# Activity
Write only the number of lines in the records beneath that hold "muscles".

--------------------

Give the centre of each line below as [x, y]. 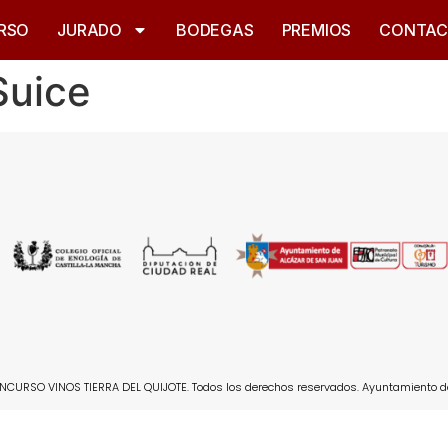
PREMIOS [316, 30]
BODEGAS [215, 30]
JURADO [90, 30]
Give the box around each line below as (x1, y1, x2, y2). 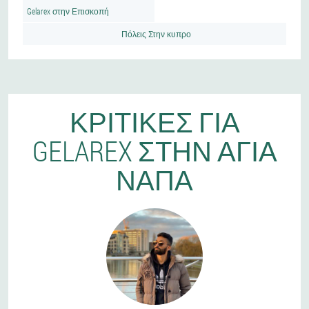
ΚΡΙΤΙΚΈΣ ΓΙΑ (69, 103, 240, 140)
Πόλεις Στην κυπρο (121, 28, 191, 39)
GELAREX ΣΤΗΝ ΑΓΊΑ (32, 132, 277, 169)
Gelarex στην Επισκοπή (27, 6, 109, 17)
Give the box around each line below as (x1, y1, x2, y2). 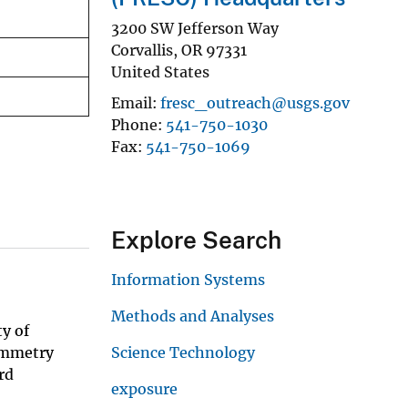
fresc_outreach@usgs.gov (160, 93, 350, 112)
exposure (111, 379, 178, 398)
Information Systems (111, 270, 265, 289)
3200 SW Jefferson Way (111, 18, 279, 37)
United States (111, 62, 209, 81)
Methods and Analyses (111, 306, 274, 325)
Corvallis (111, 40, 173, 59)
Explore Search (111, 225, 281, 254)
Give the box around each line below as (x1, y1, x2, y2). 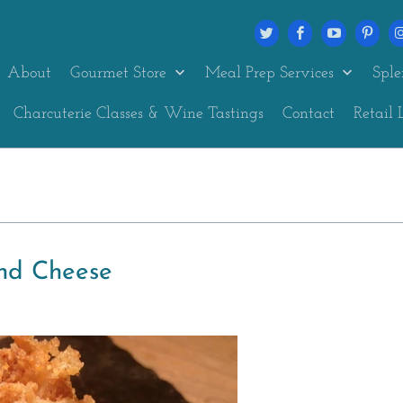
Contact (282, 105, 335, 122)
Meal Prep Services (204, 65, 338, 82)
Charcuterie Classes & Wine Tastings (13, 105, 264, 122)
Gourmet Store (69, 65, 171, 82)
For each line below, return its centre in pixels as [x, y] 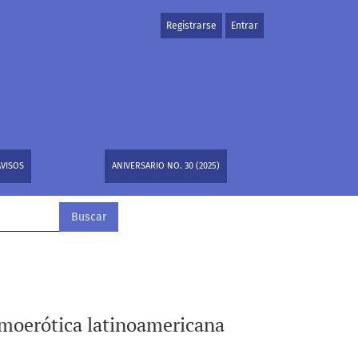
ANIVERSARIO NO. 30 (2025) [166, 166]
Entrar [245, 26]
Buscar [89, 217]
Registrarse [191, 26]
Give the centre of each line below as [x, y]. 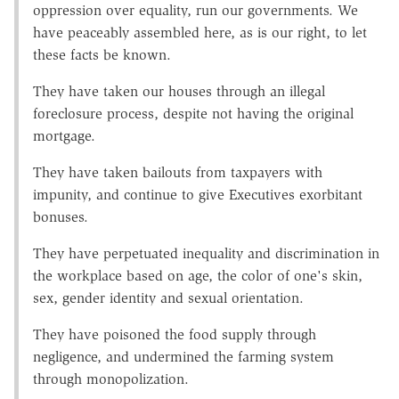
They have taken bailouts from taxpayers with [178, 172]
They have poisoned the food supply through [175, 334]
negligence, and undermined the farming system [183, 356]
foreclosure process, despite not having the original [193, 113]
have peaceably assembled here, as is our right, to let [200, 32]
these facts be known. [102, 54]
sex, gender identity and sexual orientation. [168, 297]
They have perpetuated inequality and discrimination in [206, 253]
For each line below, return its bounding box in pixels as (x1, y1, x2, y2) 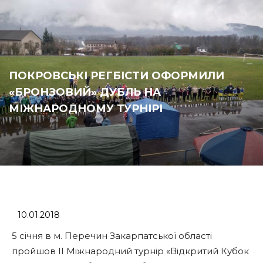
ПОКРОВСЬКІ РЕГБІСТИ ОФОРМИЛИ (9, 69, 224, 82)
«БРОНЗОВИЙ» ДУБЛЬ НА (9, 86, 161, 99)
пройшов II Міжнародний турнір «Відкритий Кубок (12, 245, 249, 257)
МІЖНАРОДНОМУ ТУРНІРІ (9, 102, 163, 115)
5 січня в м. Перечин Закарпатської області (12, 230, 212, 241)
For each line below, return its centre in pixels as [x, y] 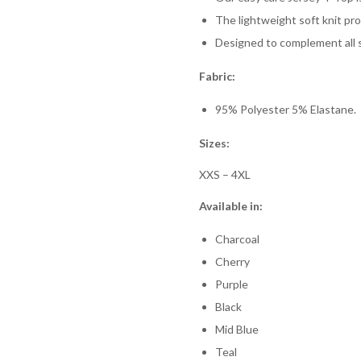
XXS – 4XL [224, 175]
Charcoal [237, 239]
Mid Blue [237, 330]
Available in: [230, 206]
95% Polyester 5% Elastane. [285, 110]
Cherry [232, 262]
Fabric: [217, 77]
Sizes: [214, 143]
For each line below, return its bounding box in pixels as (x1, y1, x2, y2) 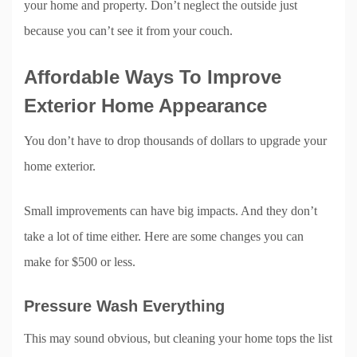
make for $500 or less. (24, 254, 135, 269)
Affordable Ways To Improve (24, 65, 281, 88)
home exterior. (24, 159, 96, 173)
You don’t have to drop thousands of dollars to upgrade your (24, 133, 327, 147)
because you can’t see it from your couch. (24, 23, 233, 37)
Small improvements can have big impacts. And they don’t (24, 203, 317, 218)
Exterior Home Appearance (24, 94, 267, 116)
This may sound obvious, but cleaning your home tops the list (24, 331, 332, 345)
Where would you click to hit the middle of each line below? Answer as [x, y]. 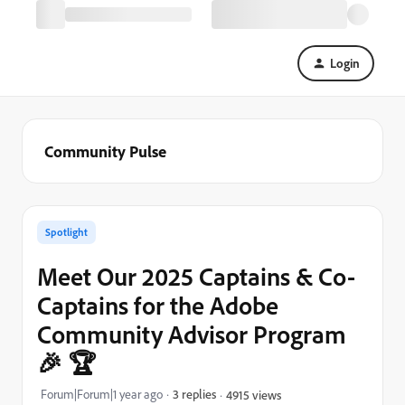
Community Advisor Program [192, 334]
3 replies [194, 394]
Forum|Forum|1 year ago [102, 394]
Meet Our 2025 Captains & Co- [196, 276]
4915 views [254, 394]
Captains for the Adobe [158, 305]
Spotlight [66, 232]
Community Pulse [105, 151]
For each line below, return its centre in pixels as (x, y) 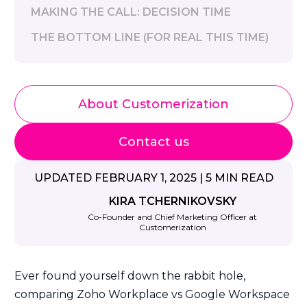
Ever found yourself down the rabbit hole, (130, 276)
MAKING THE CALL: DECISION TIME (131, 12)
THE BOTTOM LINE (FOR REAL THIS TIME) (150, 37)
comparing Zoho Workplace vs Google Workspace (152, 294)
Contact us (153, 142)
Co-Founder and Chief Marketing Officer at (172, 217)
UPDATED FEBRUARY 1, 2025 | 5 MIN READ (153, 178)
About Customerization (153, 104)
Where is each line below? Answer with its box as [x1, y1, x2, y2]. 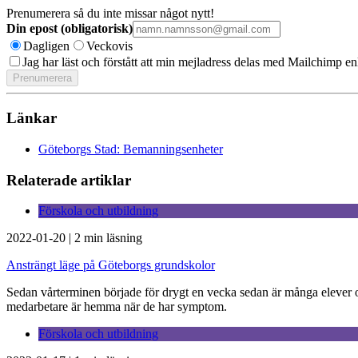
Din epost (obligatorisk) [6, 22, 133, 36]
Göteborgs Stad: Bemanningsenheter [38, 141, 223, 156]
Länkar [6, 109, 57, 127]
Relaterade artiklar [6, 171, 131, 189]
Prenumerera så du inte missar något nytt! [6, 6, 214, 21]
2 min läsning [74, 231, 142, 245]
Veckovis [86, 39, 133, 54]
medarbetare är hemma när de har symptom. [6, 300, 227, 314]
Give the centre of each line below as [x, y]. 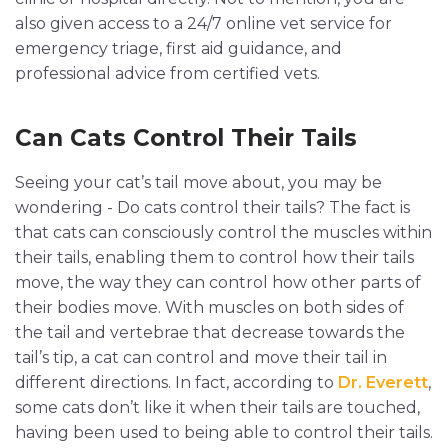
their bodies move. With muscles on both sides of [209, 307]
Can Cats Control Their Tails [186, 137]
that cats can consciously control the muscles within [223, 232]
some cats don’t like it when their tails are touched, [217, 407]
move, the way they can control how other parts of [218, 282]
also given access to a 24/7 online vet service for [203, 23]
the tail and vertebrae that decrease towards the [210, 332]
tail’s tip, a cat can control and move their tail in [201, 357]
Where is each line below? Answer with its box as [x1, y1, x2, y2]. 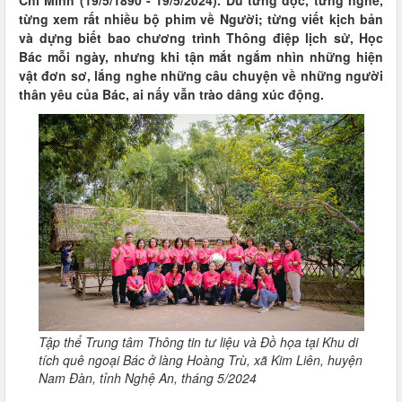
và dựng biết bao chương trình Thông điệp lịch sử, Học [19, 29, 383, 47]
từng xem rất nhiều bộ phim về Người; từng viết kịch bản [19, 10, 383, 28]
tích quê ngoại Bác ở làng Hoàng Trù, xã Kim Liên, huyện [38, 351, 363, 369]
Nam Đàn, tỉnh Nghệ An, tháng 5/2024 [38, 369, 257, 387]
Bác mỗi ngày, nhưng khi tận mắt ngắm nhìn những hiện [19, 48, 383, 66]
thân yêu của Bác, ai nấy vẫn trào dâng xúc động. [19, 85, 324, 103]
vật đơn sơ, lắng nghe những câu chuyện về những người [19, 66, 383, 84]
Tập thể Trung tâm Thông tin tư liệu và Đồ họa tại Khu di [38, 333, 358, 351]

--------------------

# Your response
2